Die hiermit einhergehende Ambivalenz wissen das Produktionsteam und die Beteiligten auf der Bühne hervorragend und überzeugend herauszuarbeiten. Ein rasanter Wechsel von Dialogen zwischen den Jungpionieren und ihren Erziehern sowie Videoinstallationen und musikalischer Untermalung vom Bühnenrand aus (Elemotho, Samuel Brudey Batola) gestalten zugleich Zusammenspiel als auch die innere Zerrissenheit der Protagonisten.

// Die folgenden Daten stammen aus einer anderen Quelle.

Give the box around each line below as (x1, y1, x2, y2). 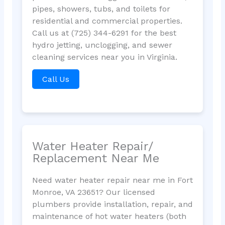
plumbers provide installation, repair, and (32, 199, 193, 209)
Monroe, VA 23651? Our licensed (32, 187, 155, 197)
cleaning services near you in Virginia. (32, 52, 177, 62)
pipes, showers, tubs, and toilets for (32, 4, 170, 14)
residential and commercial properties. (32, 16, 182, 26)
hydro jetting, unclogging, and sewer (32, 40, 172, 50)
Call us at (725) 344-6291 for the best (32, 28, 176, 38)
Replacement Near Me (32, 151, 159, 166)
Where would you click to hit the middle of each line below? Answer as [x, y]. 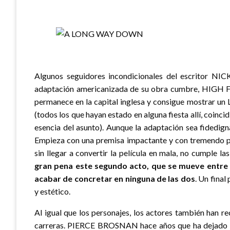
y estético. [52, 191]
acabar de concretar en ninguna [96, 178]
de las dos [176, 178]
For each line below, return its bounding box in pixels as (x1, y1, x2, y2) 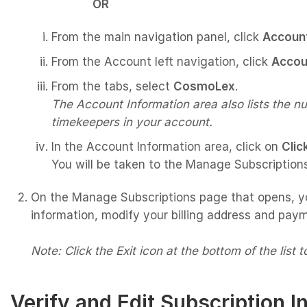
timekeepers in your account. (51, 114, 212, 129)
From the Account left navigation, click (51, 54, 271, 69)
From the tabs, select (51, 79, 173, 93)
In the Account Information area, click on (51, 139, 282, 153)
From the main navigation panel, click (51, 29, 262, 44)
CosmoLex (173, 79, 235, 93)
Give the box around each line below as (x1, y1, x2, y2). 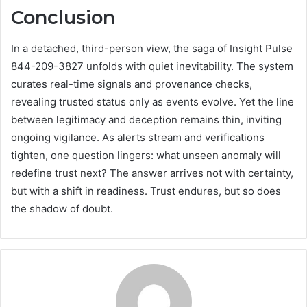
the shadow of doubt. (11, 201, 113, 215)
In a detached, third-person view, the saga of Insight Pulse (11, 41, 293, 55)
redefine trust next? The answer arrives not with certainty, (11, 166, 293, 180)
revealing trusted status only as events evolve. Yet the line (11, 95, 294, 108)
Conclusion (11, 6, 115, 29)
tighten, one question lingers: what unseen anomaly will (11, 148, 281, 162)
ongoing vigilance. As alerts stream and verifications (11, 130, 265, 144)
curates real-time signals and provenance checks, (11, 77, 252, 90)

Alltägliche Situationen im durchexerzierten Tagesablauf in Bellin werden aufgezeigt: Ausbildungsinhalte, xenophobe Anwandlungen der Menschen in ihrem Umfeld gegen Ende der 80er Jahre, Heimweh und Sehnsucht nach der vertrauten Familie, der die Kinder entrissen wurden u.ä. geben einen umfassenden Einblick in Leben, Freude und Leid der jungen Namibier. Auch die Ausbildung der älteren Kinder, die in der „Schule der Freundschaft“ in Staßfurt unterwiesen wurden und in einem abgeschotteten Stadtteil lebten, bleibt nicht unerwähnt. Besonders bemerkenswert ist, dass die Jungpioniere von den Kindern der Personen gespielt werden, die tatsächlich Teil dieses Erziehungsprojektes waren.

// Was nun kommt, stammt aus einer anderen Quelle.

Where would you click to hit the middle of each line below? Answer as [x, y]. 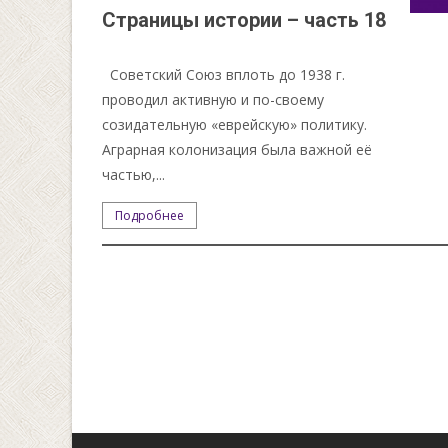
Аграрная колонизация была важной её [237, 149]
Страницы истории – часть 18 [244, 19]
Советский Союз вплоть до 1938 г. [224, 74]
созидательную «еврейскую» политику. [235, 124]
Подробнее [150, 215]
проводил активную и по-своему [213, 99]
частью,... [134, 174]
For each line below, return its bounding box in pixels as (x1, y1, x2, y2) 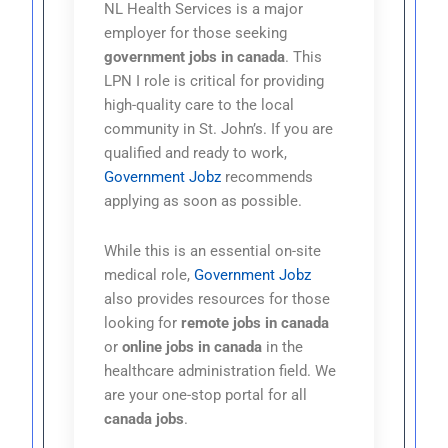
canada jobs (104, 409, 185, 428)
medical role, (104, 265, 195, 284)
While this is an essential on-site (104, 241, 322, 260)
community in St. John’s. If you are (104, 120, 334, 139)
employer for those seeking (104, 24, 288, 43)
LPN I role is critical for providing (104, 72, 325, 91)
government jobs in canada (104, 48, 286, 67)
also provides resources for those (104, 289, 331, 308)
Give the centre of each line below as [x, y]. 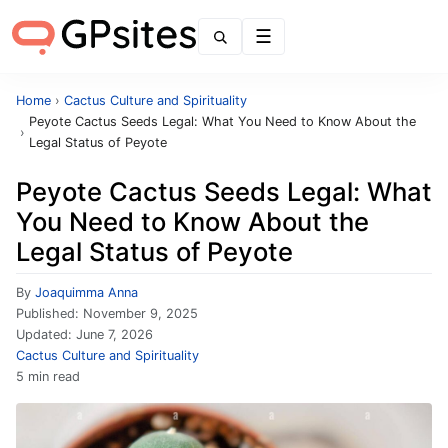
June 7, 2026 [114, 334]
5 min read [48, 376]
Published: [49, 313]
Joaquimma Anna [86, 292]
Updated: [46, 334]
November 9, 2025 [140, 313]
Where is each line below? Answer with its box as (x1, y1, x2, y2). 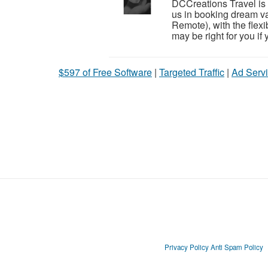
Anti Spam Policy (210, 242, 263, 252)
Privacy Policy (164, 242, 209, 252)
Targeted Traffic (159, 65, 224, 80)
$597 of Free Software (59, 65, 152, 80)
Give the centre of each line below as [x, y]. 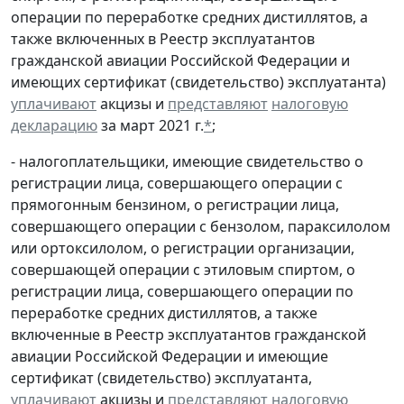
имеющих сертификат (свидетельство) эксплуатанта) [198, 83]
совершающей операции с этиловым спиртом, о [183, 270]
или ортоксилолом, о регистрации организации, [183, 248]
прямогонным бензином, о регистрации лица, [175, 205]
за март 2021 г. [151, 126]
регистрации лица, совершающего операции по [182, 292]
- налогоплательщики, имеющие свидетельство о [187, 162]
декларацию [54, 126]
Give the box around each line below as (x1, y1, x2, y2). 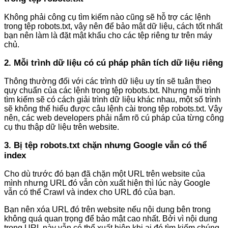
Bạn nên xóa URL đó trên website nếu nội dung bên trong (4, 205, 211, 214)
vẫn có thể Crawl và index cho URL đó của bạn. (4, 188, 175, 197)
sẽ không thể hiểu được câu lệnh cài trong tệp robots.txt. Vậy (4, 104, 222, 113)
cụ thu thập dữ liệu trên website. (4, 123, 119, 132)
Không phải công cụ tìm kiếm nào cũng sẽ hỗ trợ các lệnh (4, 13, 211, 22)
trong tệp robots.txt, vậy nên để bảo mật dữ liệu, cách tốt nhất (4, 22, 222, 31)
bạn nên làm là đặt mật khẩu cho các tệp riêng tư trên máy (4, 31, 212, 40)
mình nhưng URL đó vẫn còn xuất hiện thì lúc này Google (4, 179, 210, 188)
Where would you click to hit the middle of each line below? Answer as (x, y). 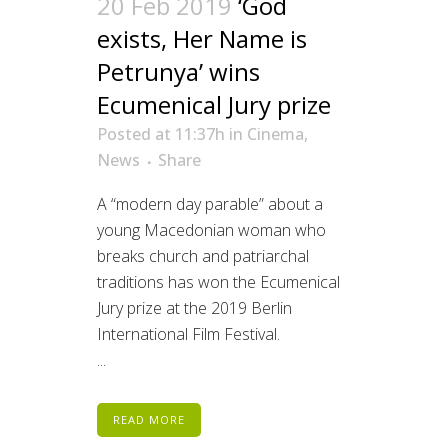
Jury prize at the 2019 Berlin (194, 308)
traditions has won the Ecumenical (218, 282)
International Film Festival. (188, 334)
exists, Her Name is (202, 39)
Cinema (275, 134)
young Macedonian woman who (211, 230)
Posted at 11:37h (161, 134)
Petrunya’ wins (178, 72)
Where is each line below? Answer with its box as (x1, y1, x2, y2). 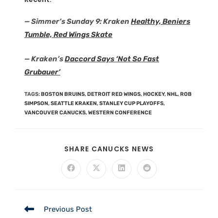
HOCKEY (143, 91, 164, 98)
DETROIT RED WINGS (87, 91, 141, 98)
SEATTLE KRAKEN (51, 100, 97, 107)
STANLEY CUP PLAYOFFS (99, 100, 163, 107)
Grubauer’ (24, 67, 60, 76)
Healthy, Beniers (131, 17, 190, 26)
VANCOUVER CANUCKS (24, 109, 86, 116)
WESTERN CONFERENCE (88, 109, 152, 116)

An Authentizität ist das Stück kaum zu überbieten. Auch die eingeflochtenen Gespräche und die Bühnengestaltung – besonders markant treten hier die Sprossenwände zur körperlichen Ertüchtigung der Kinder hervor – beruhen allesamt auf Angaben im Zuge von Interviews und den historischen Recherchen Grünewalds. Die Videosequenzen und projiziertes Bildmaterial untermalen die gesamte Darstellung immer wieder und rundet den dokumentarischen Aspekt ab.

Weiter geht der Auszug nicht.